Heineken marketer and Saatchis 'enforcer' Simonds-Gooding dies

Anthony Simonds-Gooding, the marketer who approved Heineken's iconic "refreshes the parts" campaign before going on to become a trouble-shooter at the then Saatchi & Saatchi group and the financially crippled D&AD, has died aged 80.

Heineken marketer and Saatchis 'enforcer' Simonds-Gooding dies

His family said he passed away on Monday after a short illness.

Simonds-Gooding will be remembered not only as the client who was brave enough to approve a campaign that changed the public’s drinking habits when all the omens suggested it would fail. He has also earned a place in adland history as the Saatchi "enforcer", drafted in by the brothers to bring cohesion to their disparate agency global empire.

And when his days as an influential industry figure seemed over, he became the reforming chairman of D&AD, playing a vital role in dragging one of the industry’s most esteemed institutions back from the financial abyss.

Born in Dublin into a military family, Simonds-Gooding joined Unilever as a marketing trainee after service in the Royal Navy. After 13 years as the Birds Eye marketing manager, he was hired by Whitbread, rising to become the group managing director.

At that time, Heineken was a minor brand in the Whitbread portfolio. The company held the UK licence but its sales were tiny with traditional ales accounting for more than 80% of the British beer market.

Simons-Gooding and Frank Lowe, then the Whitbread account man at Collett Dickenson Pearce, vowed to make "refreshment" synonymous with Heineken. The result was the "refreshes the parts other beers cannot reach" campaign.

The story goes that Lowe presented the line to Simonds-Gooding, having written it on an aircraft sick bag while the pair were on a flight to St Petersburg.

The proposed campaign did not research well. Some focus groups rejected the slogan as not "proper" beer advertising. Simons-Gooding, however, chose to follow his instincts.

Terry Lovelock, the creative who came up with the slogan, said later: "Without his guts and belief, a great piece of advertising would never have seen the light of day."

Simons-Gooding believed the best advertising was born out of mutual trust between client and agency. This was the result of his early days as a Unilever trainee when he was seconded to Lintas, then the company’s in-house agency, to learn about advertising and to meet Lowe, then a Lintas account executive, for the first time.

His management style won him much respect. So much so that when it was announced in June 1985 that he was leaving to become the Saatchis’ trouble-shooter, £45m was wiped off the value of Whitbread’s shares.

Simonds-Gooding came to admire and like the brothers. But he knew he would always be seen as the man sent to clean up the mess created by their buying spree.

He later membered his first day in the brothers’ employ – a dark and dingy office, no files and no secretary. Just flowers from the holidaying Maurice and Charles with a card that said: "Welcome Anthony. Over to you".

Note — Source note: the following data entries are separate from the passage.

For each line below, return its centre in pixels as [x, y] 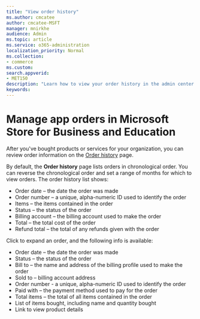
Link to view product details [49, 309]
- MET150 [17, 78]
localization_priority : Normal [45, 51]
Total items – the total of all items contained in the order [84, 296]
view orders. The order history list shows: [57, 179]
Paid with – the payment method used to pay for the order [86, 290]
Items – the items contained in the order [64, 203]
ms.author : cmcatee [31, 17]
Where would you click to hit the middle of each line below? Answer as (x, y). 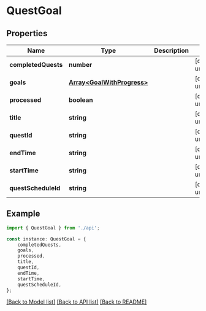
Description (171, 51)
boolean (81, 100)
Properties (27, 33)
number (80, 65)
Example (23, 214)
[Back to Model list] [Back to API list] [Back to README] (77, 302)
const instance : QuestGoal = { (46, 239)
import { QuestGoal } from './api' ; (53, 228)
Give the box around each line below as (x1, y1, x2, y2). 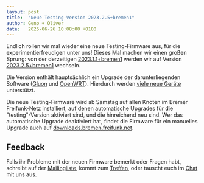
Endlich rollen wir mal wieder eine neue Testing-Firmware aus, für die (6, 43, 181, 50)
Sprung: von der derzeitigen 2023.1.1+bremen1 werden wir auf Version (6, 55, 182, 63)
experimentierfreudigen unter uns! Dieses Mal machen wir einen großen (6, 49, 187, 57)
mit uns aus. (6, 171, 37, 178)
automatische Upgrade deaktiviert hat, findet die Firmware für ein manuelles (6, 118, 198, 125)
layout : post (6, 9, 40, 15)
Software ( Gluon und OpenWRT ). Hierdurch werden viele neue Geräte (6, 80, 181, 88)
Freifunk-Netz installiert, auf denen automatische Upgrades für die (6, 105, 174, 112)
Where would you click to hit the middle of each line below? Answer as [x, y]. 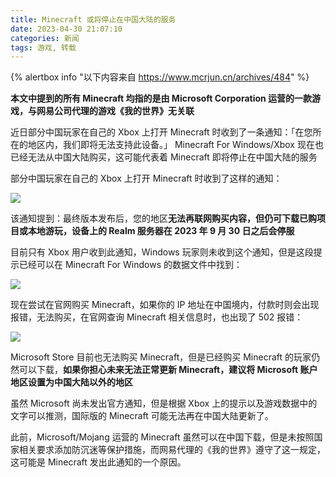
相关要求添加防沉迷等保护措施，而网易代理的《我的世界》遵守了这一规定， [172, 450]
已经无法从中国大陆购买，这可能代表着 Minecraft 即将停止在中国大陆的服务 [164, 157]
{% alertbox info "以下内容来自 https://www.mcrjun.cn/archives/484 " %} [160, 77]
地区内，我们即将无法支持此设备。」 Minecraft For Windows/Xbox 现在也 [175, 145]
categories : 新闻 [45, 38]
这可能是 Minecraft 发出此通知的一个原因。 [98, 462]
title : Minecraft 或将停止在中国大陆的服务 [93, 19]
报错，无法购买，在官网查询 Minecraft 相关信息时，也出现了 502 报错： [157, 317]
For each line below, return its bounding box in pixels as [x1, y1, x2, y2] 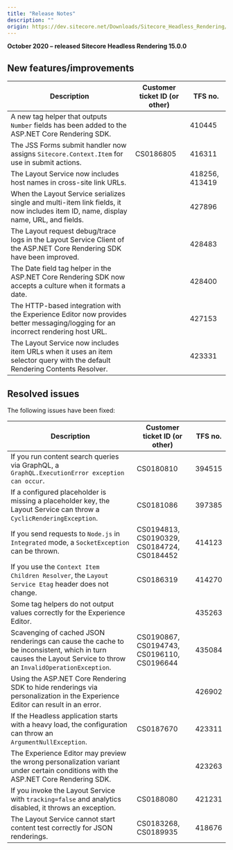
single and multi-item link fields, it [10, 198, 121, 207]
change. [10, 588, 37, 597]
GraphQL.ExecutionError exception [10, 469, 125, 477]
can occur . [10, 476, 45, 486]
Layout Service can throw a [10, 504, 100, 514]
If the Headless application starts [10, 711, 118, 720]
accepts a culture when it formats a [10, 281, 126, 291]
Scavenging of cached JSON [10, 628, 105, 637]

Lord Saatchi told Campaign that the appointment of Simonds-Gooding marked a turning point in the professional management at the former Saatchi & Saatchi group.

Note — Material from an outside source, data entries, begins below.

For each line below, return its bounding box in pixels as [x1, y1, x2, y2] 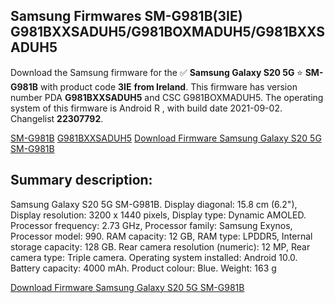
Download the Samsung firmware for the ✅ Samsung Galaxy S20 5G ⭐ [10, 66, 303, 78]
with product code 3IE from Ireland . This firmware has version [39, 80, 298, 93]
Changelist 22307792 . [10, 112, 104, 124]
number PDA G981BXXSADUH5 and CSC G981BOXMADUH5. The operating [10, 91, 324, 103]
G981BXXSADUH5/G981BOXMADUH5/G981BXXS [10, 24, 326, 41]
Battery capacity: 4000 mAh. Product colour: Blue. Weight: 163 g [10, 262, 277, 274]
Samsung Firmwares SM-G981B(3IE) [10, 8, 243, 25]
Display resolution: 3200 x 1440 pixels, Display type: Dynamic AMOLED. [10, 209, 307, 221]
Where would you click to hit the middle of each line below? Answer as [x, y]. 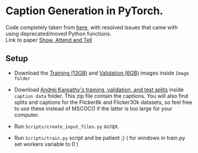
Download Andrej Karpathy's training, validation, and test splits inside [99, 90]
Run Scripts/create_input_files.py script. [67, 126]
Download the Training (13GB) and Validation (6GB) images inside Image [101, 73]
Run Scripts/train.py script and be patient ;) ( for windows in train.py [100, 138]
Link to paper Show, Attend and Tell [49, 40]
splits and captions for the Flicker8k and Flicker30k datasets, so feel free [103, 102]
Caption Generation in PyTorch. [84, 11]
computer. [27, 114]
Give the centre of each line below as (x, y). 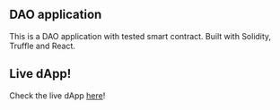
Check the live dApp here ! (57, 95)
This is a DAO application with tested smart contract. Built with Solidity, (140, 36)
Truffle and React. (43, 46)
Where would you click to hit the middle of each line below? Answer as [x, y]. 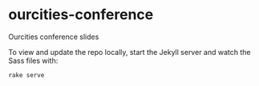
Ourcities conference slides [54, 37]
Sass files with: [33, 61]
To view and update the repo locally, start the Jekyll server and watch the [129, 52]
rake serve [26, 75]
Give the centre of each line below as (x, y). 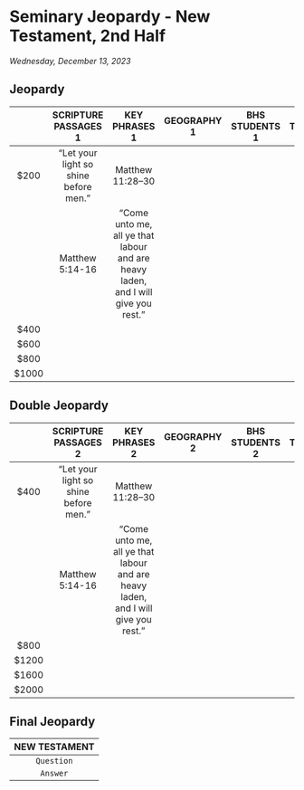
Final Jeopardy (52, 721)
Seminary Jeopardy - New (110, 17)
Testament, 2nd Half (87, 36)
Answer (54, 774)
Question (54, 761)
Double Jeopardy (59, 406)
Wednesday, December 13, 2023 (70, 61)
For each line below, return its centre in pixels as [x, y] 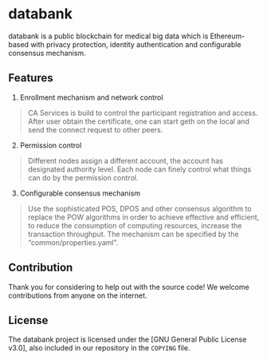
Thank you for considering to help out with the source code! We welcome [129, 287]
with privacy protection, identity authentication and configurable [136, 44]
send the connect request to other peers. [95, 129]
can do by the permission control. [83, 177]
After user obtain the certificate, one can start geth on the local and [138, 121]
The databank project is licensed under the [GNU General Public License [128, 339]
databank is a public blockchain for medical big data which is [108, 36]
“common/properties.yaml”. [73, 242]
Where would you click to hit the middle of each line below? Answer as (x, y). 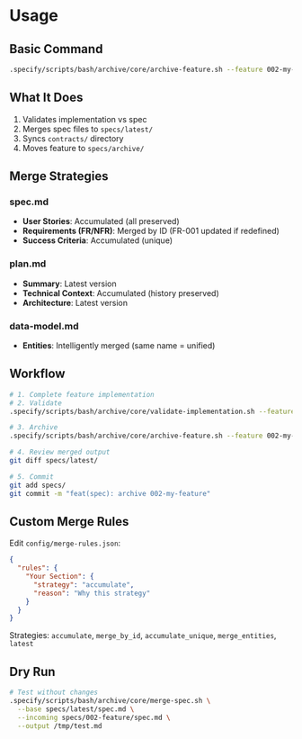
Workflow (37, 374)
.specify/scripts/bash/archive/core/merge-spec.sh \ (110, 701)
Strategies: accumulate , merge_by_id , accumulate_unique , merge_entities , (143, 635)
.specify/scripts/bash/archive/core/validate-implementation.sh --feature (152, 411)
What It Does (46, 98)
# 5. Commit (31, 477)
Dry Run (32, 671)
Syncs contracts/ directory (73, 138)
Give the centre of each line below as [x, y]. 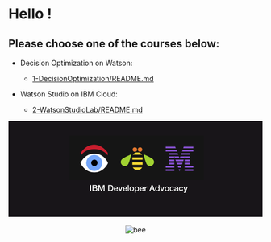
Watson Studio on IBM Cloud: [69, 94]
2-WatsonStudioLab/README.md [88, 110]
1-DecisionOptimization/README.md [93, 78]
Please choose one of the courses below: [114, 44]
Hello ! [30, 14]
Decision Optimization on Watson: [76, 63]
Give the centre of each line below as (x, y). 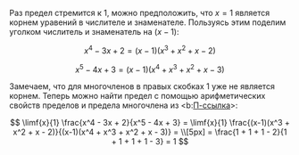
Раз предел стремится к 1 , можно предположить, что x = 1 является (140, 13)
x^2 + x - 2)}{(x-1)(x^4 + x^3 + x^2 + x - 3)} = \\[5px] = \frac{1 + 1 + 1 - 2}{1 (150, 132)
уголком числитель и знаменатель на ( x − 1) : (94, 32)
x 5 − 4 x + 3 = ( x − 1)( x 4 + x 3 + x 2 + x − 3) (150, 69)
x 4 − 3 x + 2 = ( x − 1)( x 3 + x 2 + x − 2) (150, 50)
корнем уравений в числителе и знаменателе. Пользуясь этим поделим (148, 22)
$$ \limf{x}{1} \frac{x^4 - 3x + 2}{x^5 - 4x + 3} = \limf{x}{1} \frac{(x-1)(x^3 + (150, 123)
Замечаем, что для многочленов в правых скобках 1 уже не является (142, 86)

He recalled what happened when he asked him if I would go to New York to run he group’s US operations.

"One day I rang him at the office and asked ‘What exactly do you do?’ He said: ‘You wouldn’t be interested’. I said: ‘Try me’. He said: ‘The dull fodder of management’. To which I replied: ‘You’re right’."

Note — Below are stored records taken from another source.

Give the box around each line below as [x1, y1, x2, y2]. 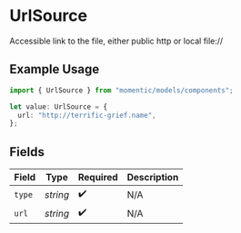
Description [126, 171, 179, 184]
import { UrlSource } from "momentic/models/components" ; [9, 85, 234, 95]
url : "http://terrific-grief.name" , [17, 111, 156, 120]
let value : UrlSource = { [9, 102, 107, 112]
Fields [9, 144, 45, 160]
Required [77, 171, 118, 184]
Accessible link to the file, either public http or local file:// [9, 35, 224, 46]
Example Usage [9, 62, 100, 77]
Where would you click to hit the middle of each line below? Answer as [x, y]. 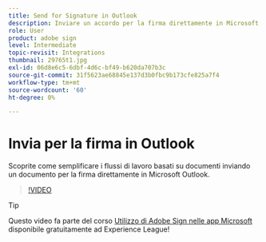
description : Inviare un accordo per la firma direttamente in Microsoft [134, 23]
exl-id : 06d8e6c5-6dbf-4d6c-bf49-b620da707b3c [87, 68]
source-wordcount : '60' [48, 90]
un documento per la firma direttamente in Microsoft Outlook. [109, 175]
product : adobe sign [43, 38]
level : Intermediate [43, 46]
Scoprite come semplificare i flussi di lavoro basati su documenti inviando [129, 166]
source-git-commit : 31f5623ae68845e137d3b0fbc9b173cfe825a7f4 [114, 75]
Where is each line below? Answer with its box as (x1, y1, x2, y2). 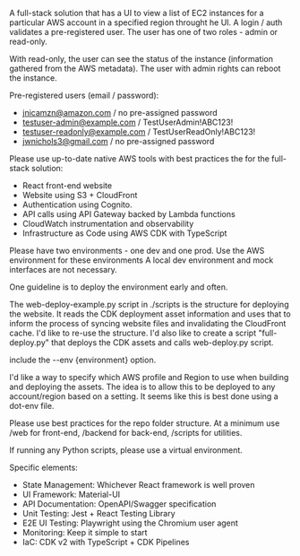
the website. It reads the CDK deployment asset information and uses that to (9, 308, 291, 319)
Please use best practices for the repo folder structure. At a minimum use (9, 418, 280, 429)
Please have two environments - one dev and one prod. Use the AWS (9, 246, 265, 256)
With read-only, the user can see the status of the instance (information (9, 54, 274, 64)
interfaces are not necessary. (9, 265, 118, 274)
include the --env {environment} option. (9, 354, 157, 365)
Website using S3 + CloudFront (21, 190, 138, 200)
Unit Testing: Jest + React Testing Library (21, 508, 176, 518)
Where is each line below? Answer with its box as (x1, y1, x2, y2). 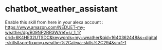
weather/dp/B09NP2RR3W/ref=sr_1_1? (5, 29, 81, 35)
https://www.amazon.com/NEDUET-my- (5, 24, 85, 30)
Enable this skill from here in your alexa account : (5, 19, 104, 25)
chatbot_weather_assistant (5, 3, 118, 14)
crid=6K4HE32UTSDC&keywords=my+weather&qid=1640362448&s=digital (5, 35, 157, 40)
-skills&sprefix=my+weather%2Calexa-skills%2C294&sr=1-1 (5, 39, 126, 45)

Very soon Simonds-Gooding realised that his pressurised lifestyle – including helping to orchestrate the Saatchi group’s fateful purchase of Ted Bates – was unsustainable. In 1988, he accepted the leadership of British Satellite Broadcasting, a private consortium that planned to put a satellite into orbit to compete with the then fledgling Sky.

By the early 90s he had taken a number of non-executive directorships when he was invited by Tim Delaney, D&AD’s incoming president, to pull the organisation out of the financial mire. Delaney had instituted a restructuring of the charity after serious anomalies in its finances had been uncovered.

Few doubt that Simonds-Gooding’s reforms during his 18-year presidency that ended in 2010, set D&AD on the path to recovery and restored its reputation.

Tim Lindsay, D&AD chief executive, said: "It’s no exaggeration to say that D&AD wouldn’t be around today if it wasn’t for Anthony. His background as a great client gave him enormous credibility and he’s remembered here with much affection and respect."

Simonds-Gooding is survived by his wife, Marjorie, six children and a stepson and 12 grandchildren. Funeral details have yet to be announced.